A modest amount of work was also conducted to develop uses for gin trash and cotton derived xylan (Objective 5). When 10 and 20% weights of modified gin trash were added to polypropylene, the composites gave the same or slightly higher tensile strength and higher modulus, but lower elongation than the pure polymer. Up to 60% weight of gin trash could be added to a slightly different polymer. These materials showed reduced tensile strength and elongation at break but enhanced stiffness compared with the polymer without the gin trash addition. No significant improvement in mechanical properties was observed when the gin trash was modified with either acetic or succinate acid to improve its compatibility with the polymer. Additionally, acetate and succinate derivatives of xylan were prepared. By changing the catalyst, dosage, and temperature, the derivatives could be prepared with different degree of substitution.
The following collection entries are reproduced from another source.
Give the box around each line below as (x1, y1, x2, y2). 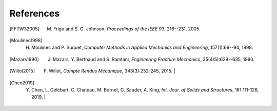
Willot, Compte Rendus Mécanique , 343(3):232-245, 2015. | (49, 68, 175, 74)
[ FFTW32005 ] (9, 26, 39, 32)
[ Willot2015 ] (9, 68, 35, 74)
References (9, 8, 60, 19)
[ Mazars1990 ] (9, 56, 39, 62)
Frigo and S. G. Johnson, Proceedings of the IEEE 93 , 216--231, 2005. (53, 26, 201, 32)
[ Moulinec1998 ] (9, 37, 43, 43)
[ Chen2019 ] (9, 80, 34, 86)
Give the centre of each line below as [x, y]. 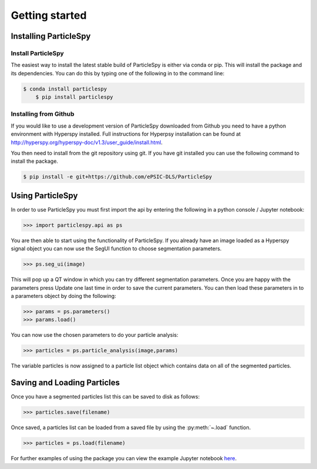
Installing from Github [43, 114]
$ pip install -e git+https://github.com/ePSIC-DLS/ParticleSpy [118, 177]
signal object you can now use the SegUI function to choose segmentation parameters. [116, 249]
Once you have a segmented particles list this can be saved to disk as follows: [105, 397]
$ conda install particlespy [65, 89]
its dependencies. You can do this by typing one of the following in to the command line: [118, 73]
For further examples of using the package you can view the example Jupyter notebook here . [124, 458]
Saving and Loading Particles [65, 383]
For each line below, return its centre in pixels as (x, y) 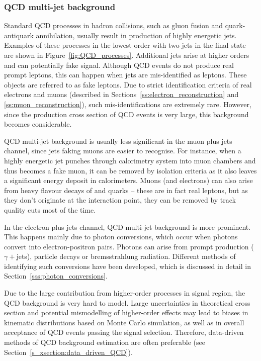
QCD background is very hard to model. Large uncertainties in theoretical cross (127, 302)
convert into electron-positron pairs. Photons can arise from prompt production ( (129, 246)
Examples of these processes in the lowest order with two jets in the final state (125, 45)
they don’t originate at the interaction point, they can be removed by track (120, 200)
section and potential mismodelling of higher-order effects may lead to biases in (126, 312)
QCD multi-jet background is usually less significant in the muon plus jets (118, 141)
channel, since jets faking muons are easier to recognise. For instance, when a (123, 151)
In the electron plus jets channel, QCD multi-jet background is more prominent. (127, 227)

Progress was also made on a few satellite efforts. Under a reimbursable cooperative agreement (#58-6054-9-007) to identify genes that limit high level production of industrially useful fatty acids, six candidate genes have been identified. These will be over expressed in cotton to test the gene activity in modified plants. Work also continues on a reimbursable agreement (#58-6054-9-009) to evaluate cottonseed genotypes for differences in cyclopropyl fatty acid content and to evaluate the fatty acid profiles of commercial seed known to have germination difficulties.
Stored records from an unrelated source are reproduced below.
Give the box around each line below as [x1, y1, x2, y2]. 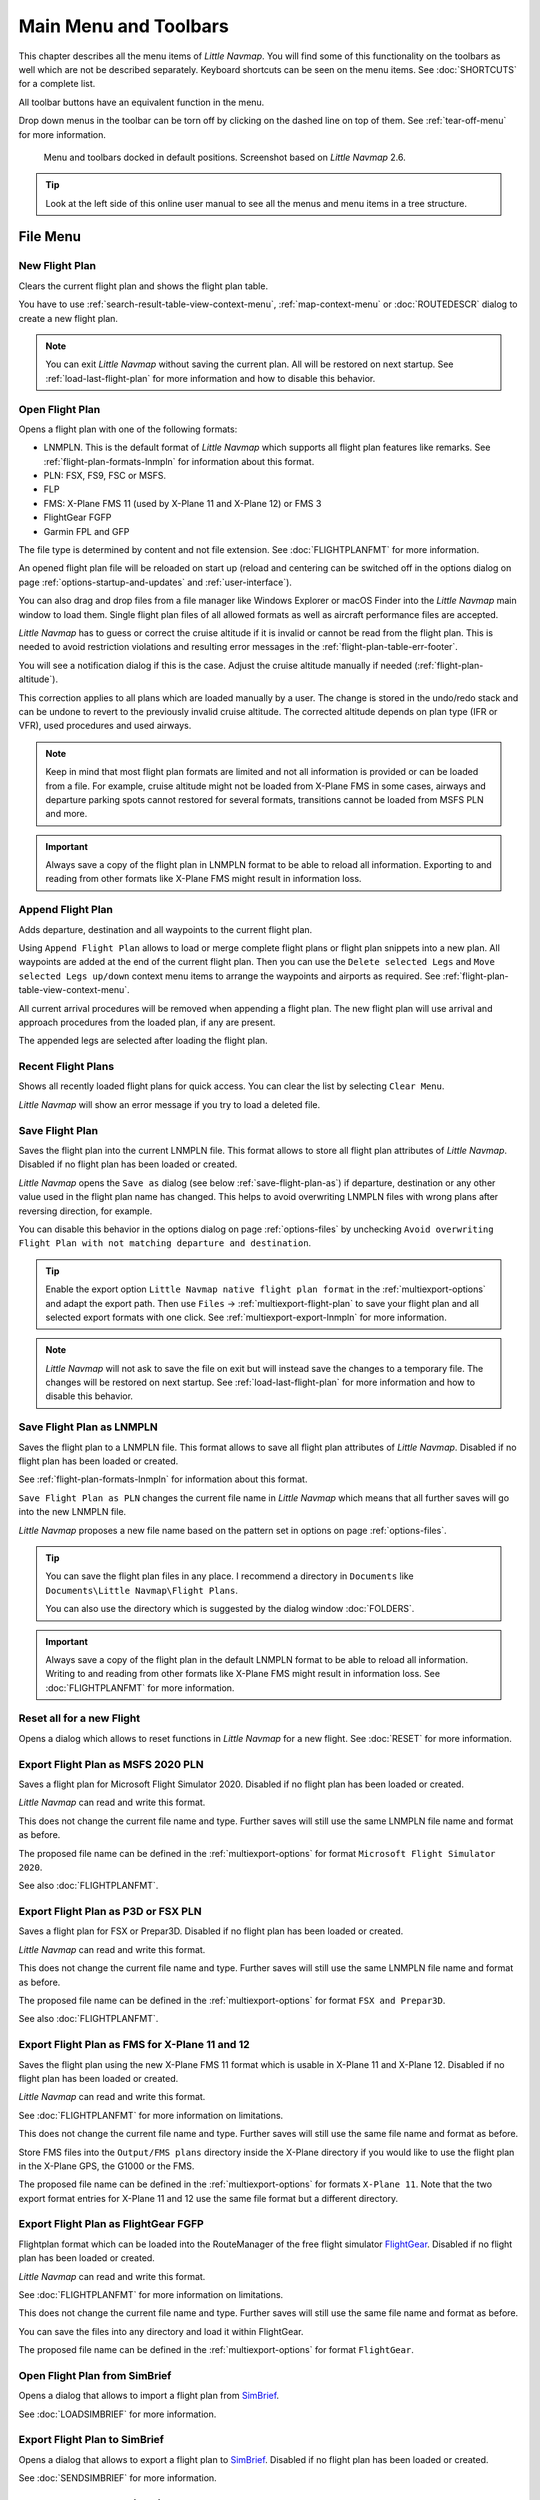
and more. [45, 808, 88, 820]
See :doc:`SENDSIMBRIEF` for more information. [18, 2472, 217, 2484]
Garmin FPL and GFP [43, 525, 130, 537]
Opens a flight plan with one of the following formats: [18, 423, 238, 435]
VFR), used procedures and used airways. [18, 720, 192, 732]
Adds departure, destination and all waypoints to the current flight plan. [18, 923, 313, 935]
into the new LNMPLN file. [18, 1506, 127, 1518]
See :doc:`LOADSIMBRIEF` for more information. [18, 2408, 217, 2420]

Finally, cottonseed strength studies were started due to recent concerns that the ginning of weak seed is leading to greater levels of seed coat neps, i.e., fibers with attached hull fragments. A genetics-environment study is continuing, as well as a study comparing the seed strengths of Upland (Gossypium hirsutum L.) and Pima (Gosspyium barbadense L.) varieties. The Australian cotton industry has expressed some interest in this work, as they are also having regional ginning difficulties.
Summarizing the accomplishments over the five year project cycle, substantial progress was made on the development of cottonseed lines with higher levels of seed oil oleic acid (Objective 1). The proposed approach for this was initially delayed because of the identification of germplasm (bred to have nematode resistance) that also contained higher than normal levels of oleic acid. This material ultimately resulted in a germplasm release of plant lines (HOa1-HOa4) with double the normal levels of oleic acid. Additionally, the use of some of the nematode resistant parental material helped overcome the limited flowering of the wild high oleic cotton accessions, which helped re-establish the schedule for the originally planned breeding effort. Our first back-cross made from the planned breeding process resulted in plants with oleate levels considerably higher than expected (discussed above). Continuing with the breeding strategy should yield stable upland germplasm with 50% oleic acid or more, i.e., greater than our initial goal of 42%. Toward the second cottonseed oil effort, work to better understand the synthesis of the cyclopropyl fatty acids in cotton is progressing, although there is still much to learn. The molecular tools needed for these studies were developed, which was what was to be accomplished in this project cycle.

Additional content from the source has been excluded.